If we move away from the modeling results to the real factors limiting space mining, we find that these are much more predictable: mining in space is an extremely expensive and complex undertaking. That is why real projects remain on paper and in calculations, rather than reaching the practical implementation stage. For example, during NASA’s OSIRIS-REx mission, a 121-gram fragment of the asteroid 101955 Bennu was brought back to Earth, and the project, which took seven years to complete, cost the U.S. government $1.16 billion. That is a huge price for “mining” such a modest amount of material. However, the mission was not in vain: researchers discovered molecules essential for the origin of life.

Source: science.nasa.gov
The complexity and high cost of such missions are largely explained by the current state of technology. As Joel Sercel, founder and CEO of the California startup TransAstra, states, “several technical breakthroughs are needed to make asteroid mining possible.” Humanity requires highly precise tools that can identify asteroids and determine which among them are the most valuable, as well as provide navigation and soft landing capabilities, since these celestial bodies almost always have irregular shapes and unstable surfaces.
Resource extraction in space will only become feasible once we can design and build specialized robots capable of autonomously performing drilling, extraction, transportation, and many other processes in the harsh conditions of space. If we don’t limit ourselves to using resources on-site (ISRU), they will need to be transported back to Earth, and given the vast distances and fuel costs involved, the project might not pay off even after hundreds of years. Moreover, mining activities on asteroids could affect their trajectories and potentially generate additional space debris.

Source: rubinobservatory.org
What’s next?
Recently, humanity has managed to reduce the cost of space transportation, thanks to reusable launch vehicles. But that is only one variable in a complex system of equations. Today, the idea of mining in space has reached a level of maturity where dozens of startups either plan to do this in the future or are already creating additional value from their activities right now, like TransAstra.

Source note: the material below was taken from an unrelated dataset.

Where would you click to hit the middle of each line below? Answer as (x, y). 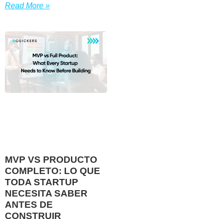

The astrophysicist Neil deGrasse Tyson stated in 2015 that the first trillionaire would emerge thanks to asteroid mining. Ten years later, it has become clear that humanity has taken but one step in that direction: to make the entire journey, a huge amount of resources and new technological breakthroughs will be required. Some researchers believe that the key to effectively organizing mining operations on asteroids and other planets could be the Moon. At the very least, great hopes have been placed on studying the Moon, and the upcoming Artemis missions will help us learn more about the resources it possesses.
In the end, despite the abundance of startups, investments, enthusiasts, and even discussions at the government level, humanity has not moved much closer to space mining in the traditional sense. And even if it does, it will remain unprofitable for a long time. So, in the short- and medium-term, it is more rational to invest those same funds in other, more promising projects: for example, those related to space exploration, the search for alternative energy sources, or replacing the “irreplaceable” minerals needed in the electronics industry.